Problem description — Please write out all of the data below exactly, without including the pictures.

┄┄┄┄┄┄

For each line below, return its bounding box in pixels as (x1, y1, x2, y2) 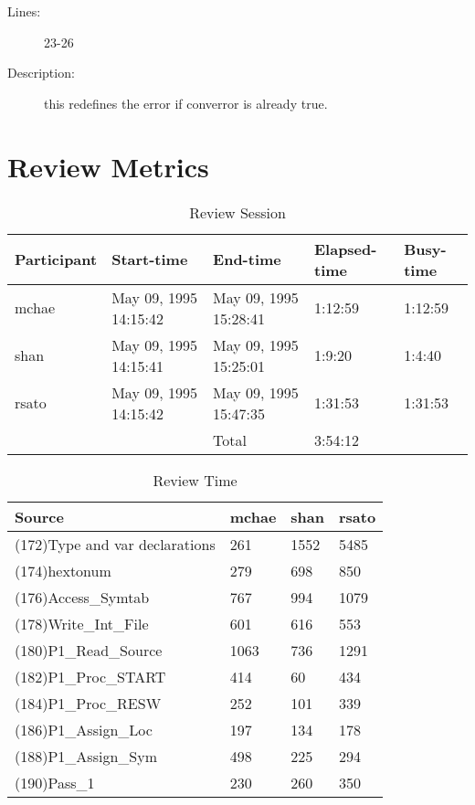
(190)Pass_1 (15, 771, 95, 793)
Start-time (111, 249, 188, 270)
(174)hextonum (15, 559, 111, 581)
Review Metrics (7, 147, 209, 185)
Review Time (153, 469, 237, 491)
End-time (213, 249, 281, 270)
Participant (15, 249, 98, 270)
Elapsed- (313, 238, 377, 260)

┄┄┄┄┄┄

Result for this exercise —
For each line below, return its bounding box in pixels as (x1, y1, x2, y2) 
(190)Pass_1 (15, 771, 95, 793)
Start-time (111, 249, 188, 270)
(174)hextonum (15, 559, 111, 581)
Review Metrics (7, 147, 209, 185)
Review Time (153, 469, 237, 491)
End-time (213, 249, 281, 270)
Participant (15, 249, 98, 270)
Elapsed- (313, 238, 377, 260)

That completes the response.